BEGIN DATA IN THIS EXERCISE

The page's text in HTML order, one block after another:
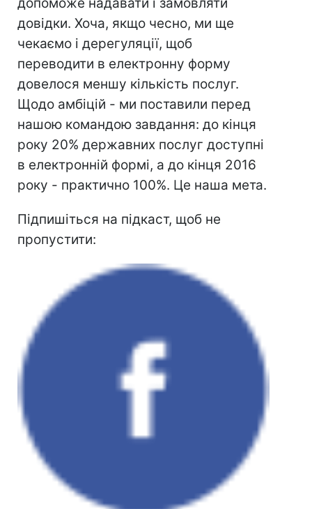
довідки. Хоча, якщо чесно, ми ще
чекаємо і дерегуляції, щоб
переводити в електронну форму
довелося меншу кількість послуг.
Щодо амбіцій - ми поставили перед
нашою командою завдання: до кінця
року 20% державних послуг доступні
в електронній формі, а до кінця 2016
року - практично 100%. Це наша мета.
Підпишіться на підкаст, щоб не
пропустити:
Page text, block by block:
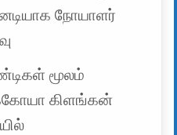
நோயாளர்
மூலம்
கிளங்கன்
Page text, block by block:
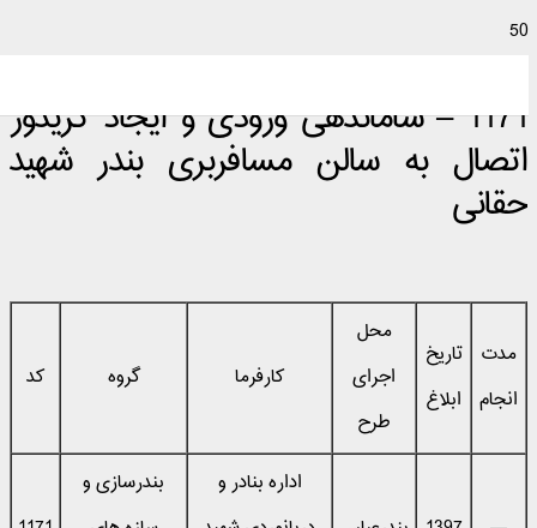
1171 – ساماندهی ورودی و ایجاد کریدور
اتصال به سالن مسافربری بندر شهید
حقانی
مدت
انجام
تاریخ
ابلاغ
محل
اجرای
طرح
کارفرما گروه کد
اداره بنادر و
بندرسازی و
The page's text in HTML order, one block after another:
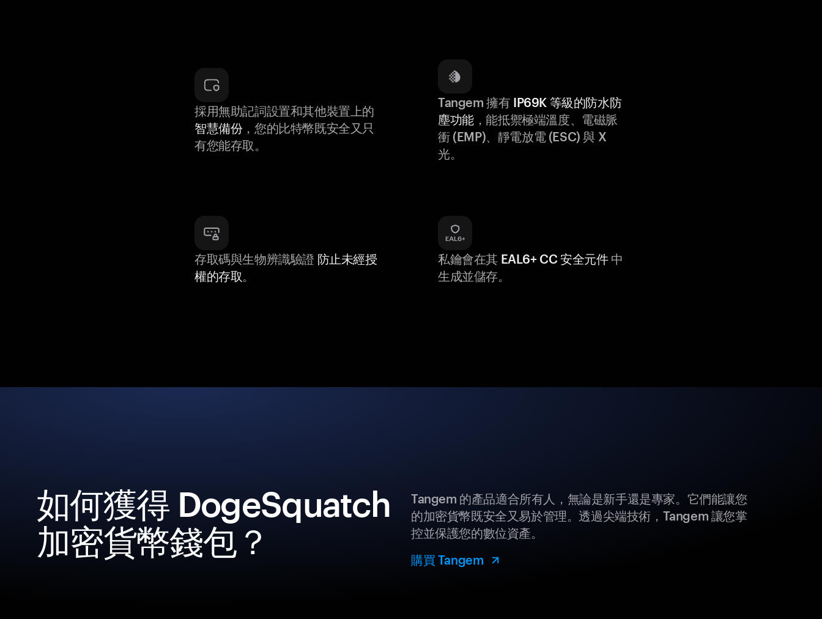
採用無助記詞設置和其他裝置上的
智慧備份，您的比特幣既安全又只
有您能存取。
Tangem 擁有 IP69K 等級的防水防
塵功能，能抵禦極端溫度、電磁脈
衝 (EMP)、靜電放電 (ESC) 與 X
光。
存取碼與生物辨識驗證 防止未經授
權的存取。
私鑰會在其 EAL6+ CC 安全元件中
生成並儲存。
如何獲得 DogeSquatch
加密貨幣錢包？
Tangem 的產品適合所有人，無論是新手還是專家。它們能讓您
的加密貨幣既安全又易於管理。透過尖端技術，Tangem 讓您掌
控並保護您的數位資產。
購買 Tangem
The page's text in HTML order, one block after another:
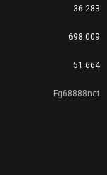
36.283
698.009
51.664
Fg68888net
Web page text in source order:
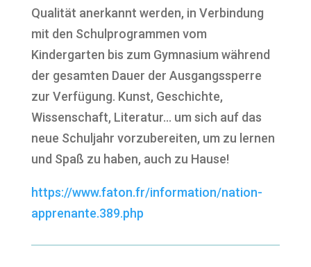
Qualität anerkannt werden, in Verbindung
mit den Schulprogrammen vom
Kindergarten bis zum Gymnasium während
der gesamten Dauer der Ausgangssperre
zur Verfügung. Kunst, Geschichte,
Wissenschaft, Literatur… um sich auf das
neue Schuljahr vorzubereiten, um zu lernen
und Spaß zu haben, auch zu Hause!
https://www.faton.fr/information/nation-
apprenante.389.php
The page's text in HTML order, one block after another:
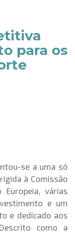
para os
se a uma só
à Comissão
várias
e um
e dedicado aos
como a
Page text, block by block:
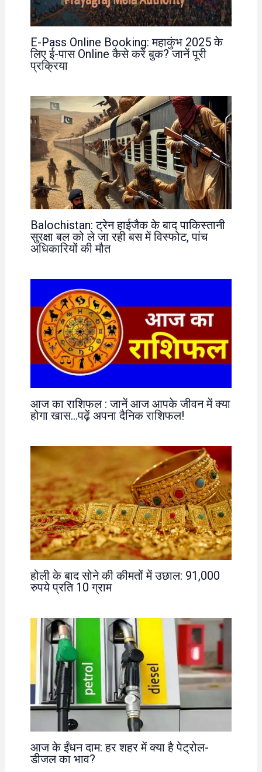
E-Pass Online Booking: महाकुंभ 2025 के
लिए ई-पास Online कैसे करें बुक? जानें पूरी
प्रक्रिया
Balochistan: ट्रेन हाईजैक के बाद पाकिस्तानी
सुरक्षा बल को ले जा रही बस में विस्फोट, पांच
अधिकारियों की मौत
आज का राशिफल : जानें आज आपके जीवन में क्या
होगा खास…पढ़ें अपना दैनिक राशिफल!
होली के बाद सोने की कीमतों में उछाल: 91,000
रुपये प्रति 10 ग्राम
आज के ईंधन दाम: हर शहर में क्या है पेट्रोल-
डीजल का भाव?

END DATA IN THIS EXERCISE

WHAT THE TASK REQUIRES: Images should not appear in the copy; retype the listing above exactly.

ANSWER:
The page's text in HTML order, one block after another:
довідки. Хоча, якщо чесно, ми ще
чекаємо і дерегуляції, щоб
переводити в електронну форму
довелося меншу кількість послуг.
Щодо амбіцій - ми поставили перед
нашою командою завдання: до кінця
року 20% державних послуг доступні
в електронній формі, а до кінця 2016
року - практично 100%. Це наша мета.
Підпишіться на підкаст, щоб не
пропустити:
Page text, block by block:
நோயாளர்
மூலம்
கிளங்கன்
Page text, block by block:
1171 – ساماندهی ورودی و ایجاد کریدور
اتصال به سالن مسافربری بندر شهید
حقانی
مدت
انجام
تاریخ
ابلاغ
محل
اجرای
طرح
کارفرما گروه کد
اداره بنادر و
بندرسازی و
The page's text in HTML order, one block after another:
採用無助記詞設置和其他裝置上的
智慧備份，您的比特幣既安全又只
有您能存取。
Tangem 擁有 IP69K 等級的防水防
塵功能，能抵禦極端溫度、電磁脈
衝 (EMP)、靜電放電 (ESC) 與 X
光。
存取碼與生物辨識驗證 防止未經授
權的存取。
私鑰會在其 EAL6+ CC 安全元件中
生成並儲存。
如何獲得 DogeSquatch
加密貨幣錢包？
Tangem 的產品適合所有人，無論是新手還是專家。它們能讓您
的加密貨幣既安全又易於管理。透過尖端技術，Tangem 讓您掌
控並保護您的數位資產。
購買 Tangem
The page's text in HTML order, one block after another:
36.283
698.009
51.664
Fg68888net
Web page text in source order:
Qualität anerkannt werden, in Verbindung
mit den Schulprogrammen vom
Kindergarten bis zum Gymnasium während
der gesamten Dauer der Ausgangssperre
zur Verfügung. Kunst, Geschichte,
Wissenschaft, Literatur… um sich auf das
neue Schuljahr vorzubereiten, um zu lernen
und Spaß zu haben, auch zu Hause!
https://www.faton.fr/information/nation-
apprenante.389.php
The page's text in HTML order, one block after another:
para os
se a uma só
à Comissão
várias
e um
e dedicado aos
como a
Page text, block by block:
E-Pass Online Booking: महाकुंभ 2025 के
लिए ई-पास Online कैसे करें बुक? जानें पूरी
प्रक्रिया
Balochistan: ट्रेन हाईजैक के बाद पाकिस्तानी
सुरक्षा बल को ले जा रही बस में विस्फोट, पांच
अधिकारियों की मौत
आज का राशिफल : जानें आज आपके जीवन में क्या
होगा खास…पढ़ें अपना दैनिक राशिफल!
होली के बाद सोने की कीमतों में उछाल: 91,000
रुपये प्रति 10 ग्राम
आज के ईंधन दाम: हर शहर में क्या है पेट्रोल-
डीजल का भाव?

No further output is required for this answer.